‘Fortune’: Ellison and Philanthropy
September 6, 2001 | Read Time: 1 minute
Larry Ellison, the founder and chief executive of Oracle, is widely known as the party animal of the software set, but he has a serious side, too, reports Fortune magazine (September 3).
Believing that “life is the only miracle, and understanding how it works is the best intellectual mission one could have,” he founded the Ellison Medical Foundation, which provides vaccines in poor countries and supports research aimed at curing disease.

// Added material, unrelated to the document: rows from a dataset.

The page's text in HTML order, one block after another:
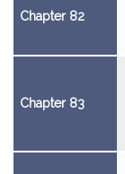
Chapter 82
Chapter 83
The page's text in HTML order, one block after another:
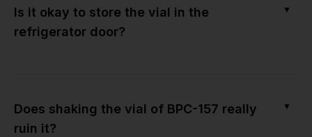
Is it okay to store the vial in the
refrigerator door?
▼
Does shaking the vial of BPC-157 really
ruin it?
▼
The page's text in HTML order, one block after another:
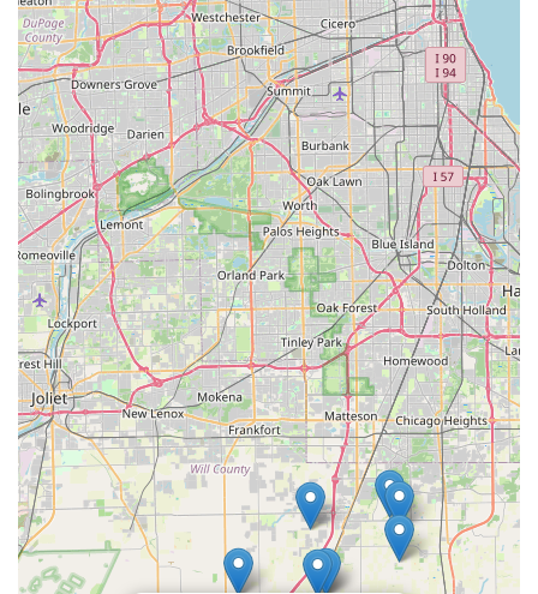
material quality and delivery timing. In an industry where
surprises can lead to costly delays, SFI Topsoil provides
unwavering dependability.
The primary reason to select SFI Topsoil is the certified
quality of their product. Their commitment to supplying
good, clean topsoil with no debris, rocks, or weedsis a
guarantee of a smooth start to any job, from planting a
new garden to grading a foundation. Receivingpulverized
dirtthat is ready to use—rich and easy to work with—
saves significant time and labor on the job site, directly
translating into project efficiencies for the Illinois user.
Moreover, the logistics are seamless. Their reputation for
beingalways quick to deliverand maintainingon time
schedules is crucial for complex construction and
landscaping timelines. This operational excellence,
combined with the personalized attention expected from a
Small businesswhose staff (like Marc) are noted for their
professional communication, establishes SFI Topsoil as the
superior choice for bulk material supply in thePeotone, IL
area. They are the foundational partner you can rely on to
ensure your ambitious Illinois outdoor project starts—and
finishes—on solid ground.
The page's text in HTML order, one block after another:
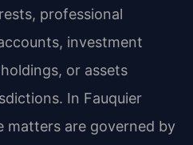
professional
investment
or assets
In Fauquier
matters are governed by
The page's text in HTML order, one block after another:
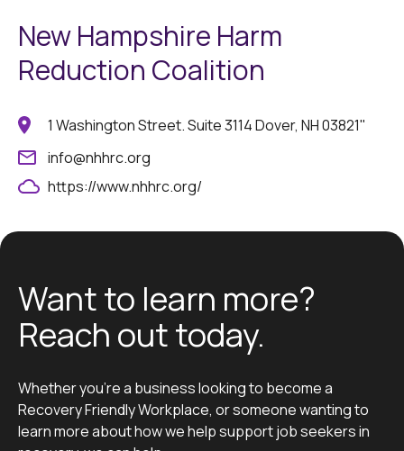
New Hampshire Harm
Reduction Coalition
1 Washington Street. Suite 3114 Dover, NH 03821"
info@nhhrc.org
https://www.nhhrc.org/
Want to learn more?
Reach out today.
Whether you’re a business looking to become a
Recovery Friendly Workplace, or someone wanting to
learn more about how we help support job seekers in
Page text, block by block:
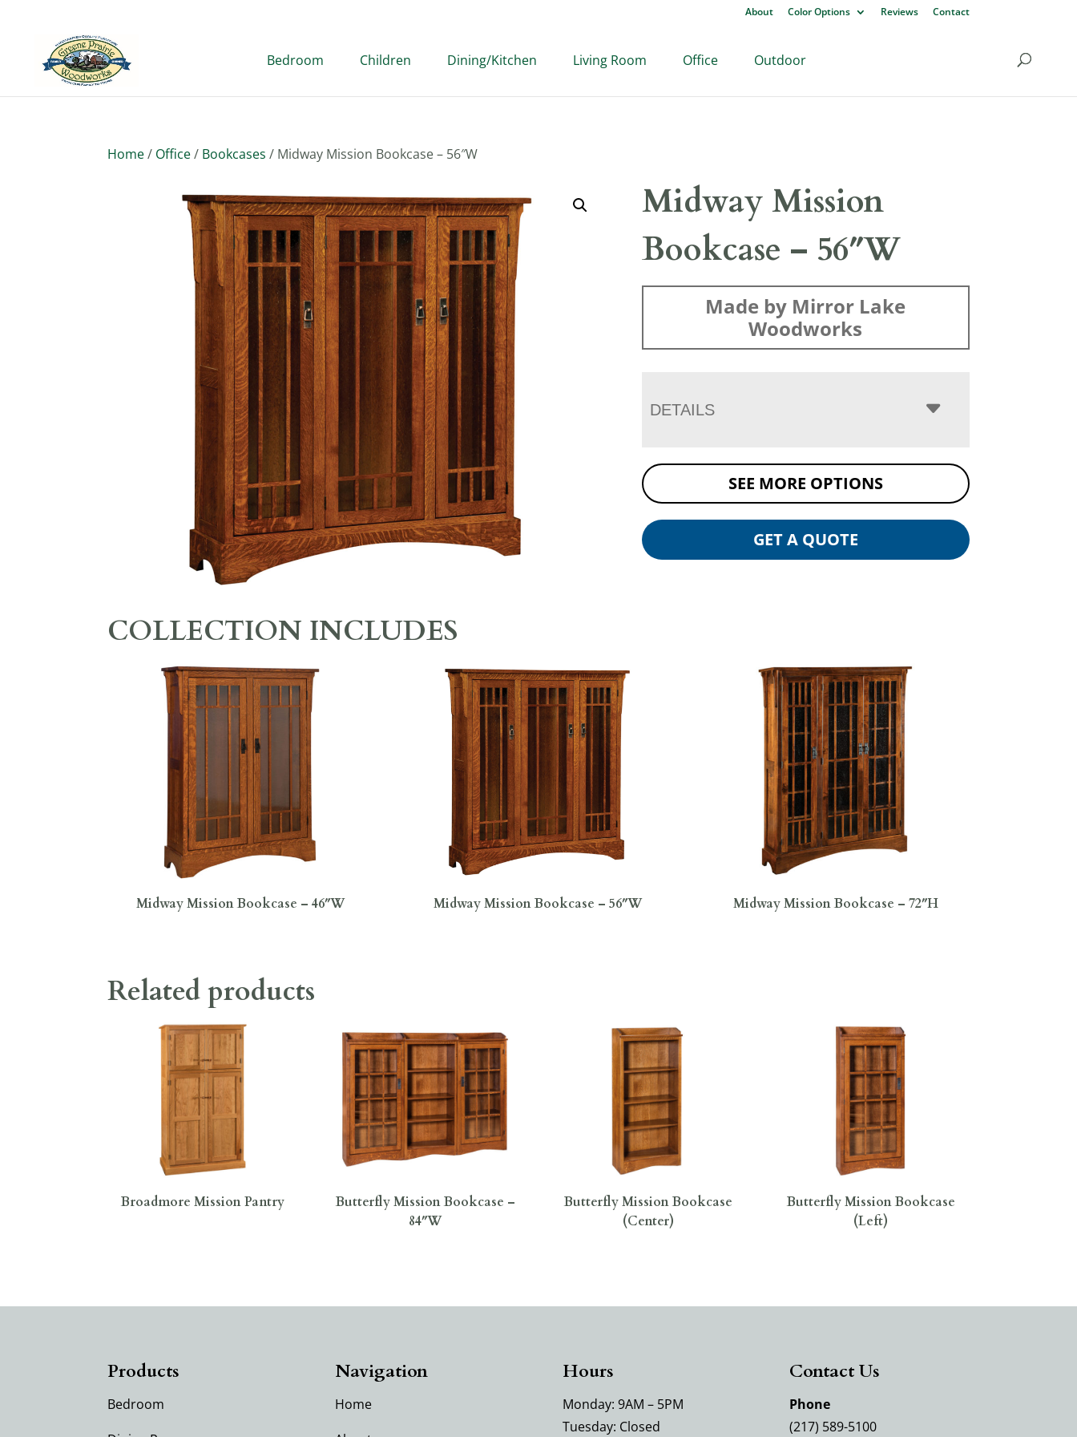
About Color Options Reviews Contact
Bedroom Children Dining/Kitchen Living Room Office Outdoor
Home/ Office/ Bookcases / Midway Mission Bookcase – 56″W
Midway Mission
Bookcase – 56″W
Made by Mirror Lake
Woodworks
DETAILS
SEE MORE OPTIONS
GET A QUOTE
COLLECTION INCLUDES
Midway Mission Bookcase – 46″W Midway Mission Bookcase – 56″W Midway Mission Bookcase – 72″H
Related products
Broadmore Mission Pantry
Butterfly Mission Bookcase –
84″W
Butterfly Mission Bookcase
(Center)
Butterfly Mission Bookcase
(Left)
Products
Bedroom
Navigation
Home
Hours
Monday: 9AM – 5PM
Tuesday: Closed
Contact Us
Phone
(217) 589-5100

Mr. Ellison says foundations have a responsibility to tackle medical problems in poor countries. “The whole point of investing in Third World diseases is that the big pharmaceutical companies are not going to do that themselves,” he says. “There’s no chance of ever achieving profitability on these drugs, because the people who suffer from these diseases can’t pay for the medicine.”
And Mr. Ellison sees an opportunity in finding cures for diseases that ravage the elderly. He says such efforts are more humane than caring for the aged as they die. In addition, because it is costly to treat such diseases as Parkinson’s and Alzheimer’s, finding cures is more economical. “Some crackpot articles have said I’m looking for the fountain of youth, but that’s not it at all,” he says. “If we don’t tackle some of these diseases and cure them, we will bankrupt our society.”
Mr. Ellison says he would give all his money away if it would find a cure for cancer. “What do you think is cooler: being the richest guy on earth or helping find the cure for cancer?” he asks. “Let me nail the big C.”